Bedford House, also known as the Garland Hotel, is a historic building located in Bedford, Iowa, United States. It was built in three stages. The first section was completed in 1857. Additions were completed in 1877 and 1910. Charles Steele, a local businessman, farmer, and banker, had the structure built and was its first owner. The original hotel was used as a stage coach depot until the railroad came to Bedford in 1872. It suffered some damage in a fire that destroyed five other commercial buildings in 1877. Until 1880 the building also housed a jail in the cement fruit cellar. The hotel was renamed the Hotel Garland by its new owner John Clark in 1906. The building was listed on the National Register of Historic Places in 1977. It was included as a contributing property in the Bedford Commercial Historic District in 2002.

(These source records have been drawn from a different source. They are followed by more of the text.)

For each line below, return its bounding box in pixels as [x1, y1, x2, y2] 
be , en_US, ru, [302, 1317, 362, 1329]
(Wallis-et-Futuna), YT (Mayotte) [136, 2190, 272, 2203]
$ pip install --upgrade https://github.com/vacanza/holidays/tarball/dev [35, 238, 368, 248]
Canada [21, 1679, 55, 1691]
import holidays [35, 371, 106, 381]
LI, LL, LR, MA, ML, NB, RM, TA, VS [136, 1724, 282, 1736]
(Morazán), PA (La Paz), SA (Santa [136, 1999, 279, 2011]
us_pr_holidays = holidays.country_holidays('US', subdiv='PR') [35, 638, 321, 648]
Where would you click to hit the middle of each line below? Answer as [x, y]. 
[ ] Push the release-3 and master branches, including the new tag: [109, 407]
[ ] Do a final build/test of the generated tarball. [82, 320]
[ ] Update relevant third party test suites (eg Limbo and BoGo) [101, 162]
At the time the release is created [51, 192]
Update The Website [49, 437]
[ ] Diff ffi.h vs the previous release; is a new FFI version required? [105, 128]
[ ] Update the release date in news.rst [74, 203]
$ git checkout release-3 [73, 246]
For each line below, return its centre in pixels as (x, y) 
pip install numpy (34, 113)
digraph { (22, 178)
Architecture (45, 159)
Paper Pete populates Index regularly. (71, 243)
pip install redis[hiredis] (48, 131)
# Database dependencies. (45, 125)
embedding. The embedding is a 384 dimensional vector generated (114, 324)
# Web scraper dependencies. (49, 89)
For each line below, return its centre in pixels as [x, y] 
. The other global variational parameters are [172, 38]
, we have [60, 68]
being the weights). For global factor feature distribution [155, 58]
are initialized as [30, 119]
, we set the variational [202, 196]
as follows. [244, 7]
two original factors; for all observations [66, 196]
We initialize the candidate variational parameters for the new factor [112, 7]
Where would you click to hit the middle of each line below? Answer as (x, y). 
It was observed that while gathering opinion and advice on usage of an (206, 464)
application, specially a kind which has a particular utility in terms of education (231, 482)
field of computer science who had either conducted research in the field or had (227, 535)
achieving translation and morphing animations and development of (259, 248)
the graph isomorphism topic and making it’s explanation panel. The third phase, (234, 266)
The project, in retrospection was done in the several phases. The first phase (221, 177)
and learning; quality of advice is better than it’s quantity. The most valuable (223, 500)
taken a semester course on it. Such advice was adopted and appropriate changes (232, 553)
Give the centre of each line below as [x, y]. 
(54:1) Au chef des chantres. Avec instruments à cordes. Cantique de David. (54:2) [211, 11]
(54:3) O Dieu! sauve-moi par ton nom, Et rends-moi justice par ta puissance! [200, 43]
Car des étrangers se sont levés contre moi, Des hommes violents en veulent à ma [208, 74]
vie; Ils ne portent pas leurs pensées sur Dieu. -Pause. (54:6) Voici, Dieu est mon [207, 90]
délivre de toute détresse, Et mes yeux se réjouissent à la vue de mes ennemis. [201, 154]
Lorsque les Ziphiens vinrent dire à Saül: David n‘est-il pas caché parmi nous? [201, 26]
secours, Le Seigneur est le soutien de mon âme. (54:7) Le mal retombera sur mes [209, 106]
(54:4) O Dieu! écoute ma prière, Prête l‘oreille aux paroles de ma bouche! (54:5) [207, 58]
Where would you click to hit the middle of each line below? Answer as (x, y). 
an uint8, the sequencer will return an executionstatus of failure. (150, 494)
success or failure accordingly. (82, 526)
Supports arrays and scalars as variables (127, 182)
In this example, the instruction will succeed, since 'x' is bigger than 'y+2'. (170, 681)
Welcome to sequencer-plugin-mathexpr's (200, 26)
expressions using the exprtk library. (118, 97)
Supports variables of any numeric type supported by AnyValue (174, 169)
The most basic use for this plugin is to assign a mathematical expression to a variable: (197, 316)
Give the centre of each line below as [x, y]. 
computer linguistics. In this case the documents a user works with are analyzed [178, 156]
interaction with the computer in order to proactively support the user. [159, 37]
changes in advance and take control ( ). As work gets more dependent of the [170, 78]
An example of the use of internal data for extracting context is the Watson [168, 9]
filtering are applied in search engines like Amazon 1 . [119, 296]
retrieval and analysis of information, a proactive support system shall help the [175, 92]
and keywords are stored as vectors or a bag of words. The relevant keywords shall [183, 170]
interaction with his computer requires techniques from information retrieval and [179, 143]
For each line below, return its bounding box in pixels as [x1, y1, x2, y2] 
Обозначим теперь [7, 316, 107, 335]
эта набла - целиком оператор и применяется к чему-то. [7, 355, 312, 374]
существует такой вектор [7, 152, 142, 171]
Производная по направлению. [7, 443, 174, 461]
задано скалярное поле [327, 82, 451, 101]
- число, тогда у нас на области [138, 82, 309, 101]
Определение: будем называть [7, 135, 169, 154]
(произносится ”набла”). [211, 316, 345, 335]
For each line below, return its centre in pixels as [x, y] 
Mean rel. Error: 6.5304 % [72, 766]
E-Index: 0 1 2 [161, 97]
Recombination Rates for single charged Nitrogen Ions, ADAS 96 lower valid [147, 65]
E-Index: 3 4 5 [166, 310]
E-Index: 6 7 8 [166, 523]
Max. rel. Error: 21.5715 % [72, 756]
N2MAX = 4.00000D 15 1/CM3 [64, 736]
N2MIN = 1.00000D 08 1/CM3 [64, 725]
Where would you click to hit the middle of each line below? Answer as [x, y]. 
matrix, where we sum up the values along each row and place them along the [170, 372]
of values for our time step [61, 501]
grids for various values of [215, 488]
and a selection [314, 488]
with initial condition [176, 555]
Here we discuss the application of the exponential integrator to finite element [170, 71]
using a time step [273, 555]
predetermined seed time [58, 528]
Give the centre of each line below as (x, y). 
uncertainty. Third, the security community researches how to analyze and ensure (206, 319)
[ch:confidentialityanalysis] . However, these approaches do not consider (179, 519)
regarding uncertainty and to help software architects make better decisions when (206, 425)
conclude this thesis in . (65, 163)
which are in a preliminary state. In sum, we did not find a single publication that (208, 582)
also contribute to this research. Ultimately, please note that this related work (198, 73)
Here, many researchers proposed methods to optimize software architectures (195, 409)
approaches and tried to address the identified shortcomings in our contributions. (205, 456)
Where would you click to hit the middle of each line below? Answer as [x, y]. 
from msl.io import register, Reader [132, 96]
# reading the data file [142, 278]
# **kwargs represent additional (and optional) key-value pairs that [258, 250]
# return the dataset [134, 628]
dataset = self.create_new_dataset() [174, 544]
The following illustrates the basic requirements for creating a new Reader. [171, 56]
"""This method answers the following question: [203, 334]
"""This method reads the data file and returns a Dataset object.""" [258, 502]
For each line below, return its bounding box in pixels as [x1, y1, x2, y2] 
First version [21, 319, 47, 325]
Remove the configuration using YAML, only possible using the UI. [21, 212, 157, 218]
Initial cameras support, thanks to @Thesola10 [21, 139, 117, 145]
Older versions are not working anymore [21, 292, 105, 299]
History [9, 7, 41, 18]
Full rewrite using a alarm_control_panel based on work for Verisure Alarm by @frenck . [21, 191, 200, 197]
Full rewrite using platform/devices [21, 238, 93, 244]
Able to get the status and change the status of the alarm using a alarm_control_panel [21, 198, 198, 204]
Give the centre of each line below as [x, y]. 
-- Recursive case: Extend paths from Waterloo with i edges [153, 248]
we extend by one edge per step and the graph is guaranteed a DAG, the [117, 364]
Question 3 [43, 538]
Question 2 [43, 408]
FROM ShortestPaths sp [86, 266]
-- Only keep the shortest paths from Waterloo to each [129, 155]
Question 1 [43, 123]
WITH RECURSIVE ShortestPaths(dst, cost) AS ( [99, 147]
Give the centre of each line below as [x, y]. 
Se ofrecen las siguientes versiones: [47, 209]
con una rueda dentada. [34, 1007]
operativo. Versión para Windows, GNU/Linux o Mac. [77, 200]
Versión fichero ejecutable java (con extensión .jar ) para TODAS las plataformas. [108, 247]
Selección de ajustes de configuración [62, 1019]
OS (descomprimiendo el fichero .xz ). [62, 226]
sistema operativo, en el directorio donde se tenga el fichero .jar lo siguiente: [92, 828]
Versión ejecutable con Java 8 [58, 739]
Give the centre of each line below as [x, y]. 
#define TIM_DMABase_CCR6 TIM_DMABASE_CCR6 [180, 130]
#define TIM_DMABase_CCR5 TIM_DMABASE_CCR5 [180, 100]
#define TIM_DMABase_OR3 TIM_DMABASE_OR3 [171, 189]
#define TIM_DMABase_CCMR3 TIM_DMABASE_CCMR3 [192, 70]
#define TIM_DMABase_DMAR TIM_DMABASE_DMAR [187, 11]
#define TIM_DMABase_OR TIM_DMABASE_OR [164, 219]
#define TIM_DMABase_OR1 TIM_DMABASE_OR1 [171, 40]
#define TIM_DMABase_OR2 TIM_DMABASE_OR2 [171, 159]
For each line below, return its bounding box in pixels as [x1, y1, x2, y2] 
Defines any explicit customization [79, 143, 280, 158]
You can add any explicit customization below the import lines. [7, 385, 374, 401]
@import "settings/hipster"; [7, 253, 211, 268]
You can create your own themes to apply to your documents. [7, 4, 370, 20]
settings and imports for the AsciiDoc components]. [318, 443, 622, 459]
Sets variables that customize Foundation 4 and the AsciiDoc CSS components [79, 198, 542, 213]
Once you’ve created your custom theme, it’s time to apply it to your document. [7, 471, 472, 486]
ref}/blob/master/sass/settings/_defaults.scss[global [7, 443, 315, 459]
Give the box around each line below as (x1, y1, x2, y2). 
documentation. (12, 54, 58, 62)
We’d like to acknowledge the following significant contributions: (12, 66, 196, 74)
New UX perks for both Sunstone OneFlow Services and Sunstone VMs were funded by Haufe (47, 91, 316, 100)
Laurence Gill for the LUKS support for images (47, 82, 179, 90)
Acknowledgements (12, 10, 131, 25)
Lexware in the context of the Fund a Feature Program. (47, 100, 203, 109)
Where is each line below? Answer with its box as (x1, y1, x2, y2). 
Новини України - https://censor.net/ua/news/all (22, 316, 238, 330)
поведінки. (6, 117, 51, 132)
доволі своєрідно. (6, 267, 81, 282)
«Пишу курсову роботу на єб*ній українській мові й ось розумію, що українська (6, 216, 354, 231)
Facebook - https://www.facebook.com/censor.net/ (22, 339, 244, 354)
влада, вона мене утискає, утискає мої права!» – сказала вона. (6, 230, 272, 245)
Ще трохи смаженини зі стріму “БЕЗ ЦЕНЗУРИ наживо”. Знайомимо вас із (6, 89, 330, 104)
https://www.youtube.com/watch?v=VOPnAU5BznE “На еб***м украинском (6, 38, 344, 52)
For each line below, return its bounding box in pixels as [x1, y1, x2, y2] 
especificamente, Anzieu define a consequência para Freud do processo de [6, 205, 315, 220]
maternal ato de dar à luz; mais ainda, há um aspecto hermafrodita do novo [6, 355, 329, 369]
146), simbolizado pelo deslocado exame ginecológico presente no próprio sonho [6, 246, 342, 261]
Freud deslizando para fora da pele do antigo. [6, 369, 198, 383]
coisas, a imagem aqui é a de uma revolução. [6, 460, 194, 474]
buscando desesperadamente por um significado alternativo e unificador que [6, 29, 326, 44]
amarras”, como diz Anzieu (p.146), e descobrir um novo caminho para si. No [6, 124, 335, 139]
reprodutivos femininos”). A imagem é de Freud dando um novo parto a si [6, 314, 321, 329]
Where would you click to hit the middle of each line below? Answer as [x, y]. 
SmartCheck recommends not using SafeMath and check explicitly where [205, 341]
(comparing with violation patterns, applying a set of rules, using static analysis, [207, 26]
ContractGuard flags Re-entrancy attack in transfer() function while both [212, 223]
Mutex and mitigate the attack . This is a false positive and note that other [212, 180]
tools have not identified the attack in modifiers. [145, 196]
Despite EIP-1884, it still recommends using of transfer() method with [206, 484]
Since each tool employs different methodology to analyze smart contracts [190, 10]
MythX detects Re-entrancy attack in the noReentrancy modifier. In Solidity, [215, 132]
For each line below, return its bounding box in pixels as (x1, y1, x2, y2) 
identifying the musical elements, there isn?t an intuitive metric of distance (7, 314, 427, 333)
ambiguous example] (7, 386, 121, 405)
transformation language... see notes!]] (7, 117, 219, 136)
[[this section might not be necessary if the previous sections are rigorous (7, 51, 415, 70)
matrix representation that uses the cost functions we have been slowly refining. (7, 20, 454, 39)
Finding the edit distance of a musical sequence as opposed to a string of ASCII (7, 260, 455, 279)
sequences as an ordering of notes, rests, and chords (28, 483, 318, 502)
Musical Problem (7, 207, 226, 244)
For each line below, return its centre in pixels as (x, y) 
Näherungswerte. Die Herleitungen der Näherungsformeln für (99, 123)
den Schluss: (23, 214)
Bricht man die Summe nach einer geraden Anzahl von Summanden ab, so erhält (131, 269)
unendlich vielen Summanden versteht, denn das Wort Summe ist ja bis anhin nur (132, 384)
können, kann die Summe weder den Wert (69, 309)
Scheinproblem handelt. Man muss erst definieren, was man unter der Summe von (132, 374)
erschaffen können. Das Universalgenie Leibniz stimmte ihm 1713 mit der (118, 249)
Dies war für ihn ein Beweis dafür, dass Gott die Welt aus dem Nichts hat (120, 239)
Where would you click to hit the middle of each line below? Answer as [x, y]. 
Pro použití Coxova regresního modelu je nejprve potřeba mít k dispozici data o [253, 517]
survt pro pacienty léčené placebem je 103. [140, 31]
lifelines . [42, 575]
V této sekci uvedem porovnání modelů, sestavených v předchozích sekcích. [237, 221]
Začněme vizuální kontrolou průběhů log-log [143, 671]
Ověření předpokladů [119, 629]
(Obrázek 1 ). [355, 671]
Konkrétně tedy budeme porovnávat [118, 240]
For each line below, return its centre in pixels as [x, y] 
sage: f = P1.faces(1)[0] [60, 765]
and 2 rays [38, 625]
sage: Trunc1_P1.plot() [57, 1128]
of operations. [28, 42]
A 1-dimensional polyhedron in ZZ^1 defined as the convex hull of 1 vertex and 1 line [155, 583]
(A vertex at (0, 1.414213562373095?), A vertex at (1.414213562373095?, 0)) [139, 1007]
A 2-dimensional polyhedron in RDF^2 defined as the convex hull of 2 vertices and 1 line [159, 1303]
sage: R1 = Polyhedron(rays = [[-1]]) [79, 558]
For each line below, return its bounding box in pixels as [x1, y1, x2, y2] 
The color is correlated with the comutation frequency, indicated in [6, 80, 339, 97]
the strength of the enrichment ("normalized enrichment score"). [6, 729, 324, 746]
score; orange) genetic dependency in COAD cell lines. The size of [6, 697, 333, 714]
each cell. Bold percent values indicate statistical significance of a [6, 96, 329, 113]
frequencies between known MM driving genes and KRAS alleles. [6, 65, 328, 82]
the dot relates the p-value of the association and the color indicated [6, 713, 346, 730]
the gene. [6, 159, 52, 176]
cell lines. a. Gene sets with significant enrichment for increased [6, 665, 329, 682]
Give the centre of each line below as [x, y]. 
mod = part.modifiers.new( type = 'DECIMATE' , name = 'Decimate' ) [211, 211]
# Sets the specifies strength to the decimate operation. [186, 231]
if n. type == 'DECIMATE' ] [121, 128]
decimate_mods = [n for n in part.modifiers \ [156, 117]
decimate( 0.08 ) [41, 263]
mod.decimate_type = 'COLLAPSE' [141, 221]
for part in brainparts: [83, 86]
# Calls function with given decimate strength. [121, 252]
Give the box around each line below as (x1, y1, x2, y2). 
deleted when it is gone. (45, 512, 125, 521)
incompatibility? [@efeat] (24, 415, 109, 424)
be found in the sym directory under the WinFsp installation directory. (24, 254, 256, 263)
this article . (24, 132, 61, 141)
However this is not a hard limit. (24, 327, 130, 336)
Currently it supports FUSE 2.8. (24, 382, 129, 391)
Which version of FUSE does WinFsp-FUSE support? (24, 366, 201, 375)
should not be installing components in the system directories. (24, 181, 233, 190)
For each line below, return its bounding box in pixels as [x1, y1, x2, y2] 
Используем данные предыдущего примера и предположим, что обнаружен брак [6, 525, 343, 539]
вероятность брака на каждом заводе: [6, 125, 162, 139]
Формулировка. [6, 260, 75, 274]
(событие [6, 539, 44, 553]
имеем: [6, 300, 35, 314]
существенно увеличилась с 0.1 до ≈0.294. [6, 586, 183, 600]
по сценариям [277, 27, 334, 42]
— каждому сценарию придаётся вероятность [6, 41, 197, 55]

The hotel closed in 1997 after it served an estimated 150,000 guests. The building started to fall into disrepair. The 1910 addition collapsed in 2004, which almost led to the building being torn down. Instead it led to a community effort to save the building.

The 1877 addition, built by Willard Barrows who owned the hotel at the time, fronts the building on Main Street. The three-story brick structure features a symmetrical, a seven bay facade, with a door in the center bay and five-bay wooden porch. The cornice across the front is pressed-tin supported by brackets. It also possesses a central, protruding panel, and a low balustrade.